The benchmark you’re reading is probably wrong - coffeemug
http://www.rethinkdb.com/blog/2010/07/the-benchmark-youre-reading-is-probably-wrong/

======
antirez
Another common flaw in broken benchmarks: use a single client instead of many
simultaneous clients. In this configuration you are mostly measuring the RTT
plus the client lib implementation latency.

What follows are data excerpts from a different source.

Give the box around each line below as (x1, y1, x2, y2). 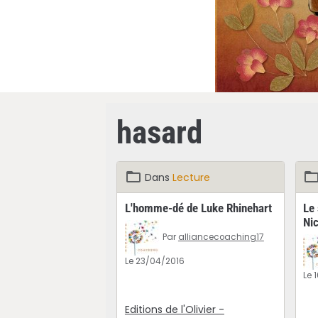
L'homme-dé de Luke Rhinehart (124, 200, 272, 215)
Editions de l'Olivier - (124, 302, 224, 317)
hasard (116, 114, 203, 151)
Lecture (172, 170, 210, 185)
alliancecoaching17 (177, 231, 264, 243)
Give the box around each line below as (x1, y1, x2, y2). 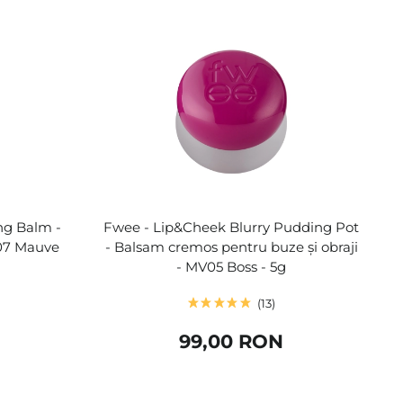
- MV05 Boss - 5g (176, 257, 287, 275)
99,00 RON (179, 329, 284, 353)
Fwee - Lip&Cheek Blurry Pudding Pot (103, 218, 360, 236)
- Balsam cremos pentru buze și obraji (104, 237, 358, 255)
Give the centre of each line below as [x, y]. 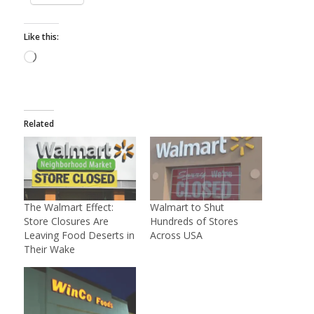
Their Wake [49, 250]
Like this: [41, 36]
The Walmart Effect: [68, 207]
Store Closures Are [66, 221]
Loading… [58, 58]
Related [39, 123]
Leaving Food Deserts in [79, 235]
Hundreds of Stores [194, 221]
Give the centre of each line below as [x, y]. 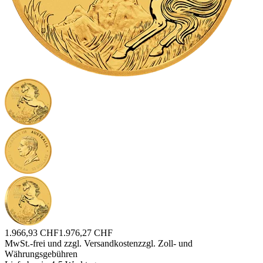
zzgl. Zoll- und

Another one is testing on-disk DBs with datasets that fit in RAM: the whole DB
data will be cached in OS buffers and you don't get the picture of how the DB
will perform with big data.

Benchmarking is one of the most complex tasks, but for some reason
benchmarking is usually not done by the most expert guys in the field.

------
mfukar
It's been a long time since I've benchmarked a RDBMS, but it's always the same
story: Benchmarks are rarely done correctly. People think a benchmark as the
definitive way to prove their point, so they hastily and sloppily design a
simplistic experiment to measure their desired quantities and then cite it all
over the place as _The Truth_.

For almost 8 years I've had to constantly scrutinize people's benchmarks
(worked in networking and distributed systems research, and measurements are
crucial in those contexts), point out their errors, and make them think about
the details and "hidden" factors that affect their experiments. I haven't met
more than a handful of people that could get a benchmark right on their own,
and none (including myself) that get it right the first time.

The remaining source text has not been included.